Flowers of Wine: Small flecks or blooms of white powder or film may appear on the surface of the wine. If left unchecked, they grow to cover the entire surface and can grow quite thick. They are caused by spoilage yeasts and/or mycoderma bacteria, and if not caught at first appearance will certainly spoil the wine. If caused by yeast, they consume alcohol and give off carbon dioxide gas. They eventually turn the wine into colored water. The wine must be filtered at once to remove the flecks of bloom and then treated with one crushed Campden tablet per gallon of wine. The saved wine will have suffered some loss of alcohol and may need to be fortified with added alcohol (brandy works well) or consumed quickly. If caused by the mycoderma bacteria, treat the same as for a yeast infection. The Campden will probably check it, but the taste may have been ruined. Taste the wine and then decide if you want to keep it. Bacterial infections usually spoil the wine permanently, but early treatment may save it.
Prevent the introduction of spoilage yeasts and mycoderma the same way you prevent the introduction of vinegar yeasts -- by introducing early an aseptic level of sulfites.
Flowers of wine are, of course, expected when using flor sherry yeast. In such a circumstance, there is no way to know if the flowers are from the flor sherry yeast or a harmful infection. Pre-treating the must with Campden, however, should eliminate a harmful infection.
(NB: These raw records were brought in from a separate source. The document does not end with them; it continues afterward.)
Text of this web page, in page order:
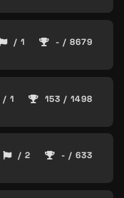
/ 1 - / 8679
/ 1 153 / 1498
/ 2 - / 633
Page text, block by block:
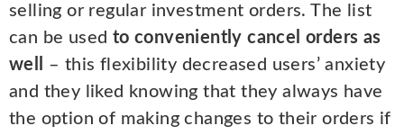
selling or regular investment orders. The list
can be used to conveniently cancel orders as
well
– this flexibility decreased users’ anxiety
and they liked knowing that they always have
the option of making changes to their orders if
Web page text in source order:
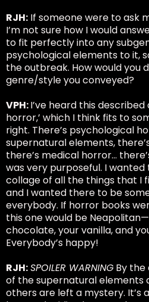
RJH: If someone were to ask
I’m not sure how I would
to fit perfectly into any
psychological elements to it,
the outbreak. How would you
genre/style you conveyed?
VPH:I’ve heard this
horror,’ which I think fits to
right. There’s psychological
supernatural elements,
there’s medical horror…
was very purposeful. I
collage of all the things that I
and I wanted there to be
everybody. If horror books
this one would be
chocolate, your vanilla, and
Everybody’s happy!
RJH:SPOILER WARNING By the
of the supernatural elements
others are left a mystery. It’s
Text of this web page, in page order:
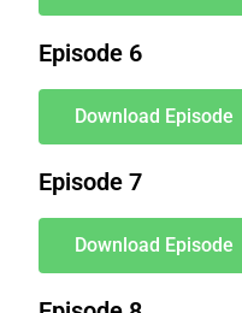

Oiliness or Ropiness: The wine develops an oily look with rope- like treads or strings appearing within it. It pours slowly and thickly with a consistency similar to egg whites, but neither its smell nor taste are effected. The culprit is a lactic acid bacterium and is only fatal to the wine if left untreated. Pour the wine into an open container with greater volume than required. Use an egg whip to beat the wine into a frothiness. Add two crushed Campden tablets per gallon of wine and stir these in with the egg whip. Cover with a sterile cloth and stir the wine every hour or so for about four hours. Return it to a sterile secondary and fit the airlock. After two days, run the wine through a wine filter and return it to another sterile secondary. Again, this problem, like most, can be prevented by pre- treating the must with Campden and sterilizing your equipment scrupulously.